Mission command is the conduct of military operations through decentralized execution based on mission orders. Successful mission command demands that subordinate leaders at all echelons exercise disciplined initiative, acting aggressively and independently to accomplish the mission within the commander’s intent.”  {From Operations (FM 3-0, PDF here)}

… Decentralized operations place a premium on disciplined, confident small units that can integrate joint capabilities and fight together as combined arms teams. Leaders must prepare their units to fight and adapt under conditions of uncertainty and, during the conduct of operations, must also ensure moral conduct and make critical time-sensitive decisions under pressure. Conducting effective decentralized operations will require a high degree of unit cohesion developed through tough, realistic training and shared operational experience. The Army must refine its capability to adapt training to the mission, threat, or operational environment changes while ensuring that individual and collective training fosters adaptability, initiative, and confidence.

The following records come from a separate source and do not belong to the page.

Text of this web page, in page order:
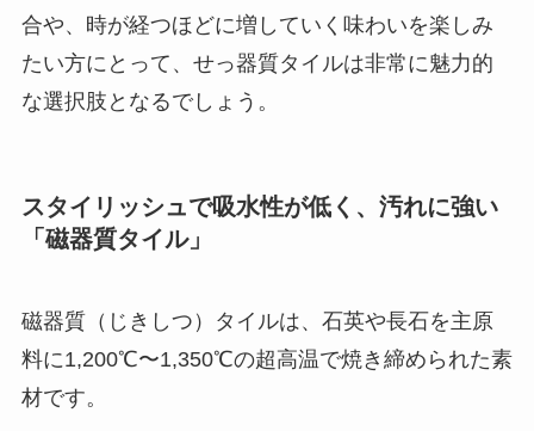
合や、時が経つほどに増していく味わいを楽しみ
たい方にとって、せっ器質タイルは非常に魅力的
な選択肢となるでしょう。
スタイリッシュで吸水性が低く、汚れに強い
「磁器質タイル」
磁器質（じきしつ）タイルは、石英や長石を主原
料に1,200℃〜1,350℃の超高温で焼き締められた素
材です。

… Operational adaptability requires a mindset based on flexibility of thought calling for leaders at all levels who are comfortable with collaborative planning and decentralized execution, have a tolerance for ambiguity, and possess the ability and willingness to make rapid adjustments according to the situation.  {It} is essential to developing situational understanding and seizing, retaining, and exploiting the initiative under a broad range of conditions. Operational adaptability is also critical to developing the coercive and persuasive skills the Army will need to assist friends, reassure and protect populations, and to identify, isolate, and defeat enemies.

So how did the Germany Army of World War One use decentralization, mission command, and operational adaptability to create infiltration tactics and revolutionize infantry tactics in World War I? The story revolves around a Captain Willy Rohr.

Vandergriff’s Analysis

Here is and has been my take about US Army application of Mission Command recently adapted by the US Army through the issuing of its Capstone Concept in December 2009, and attempted before in the 1980s through the publication of FM 100-5 (here) in 1982.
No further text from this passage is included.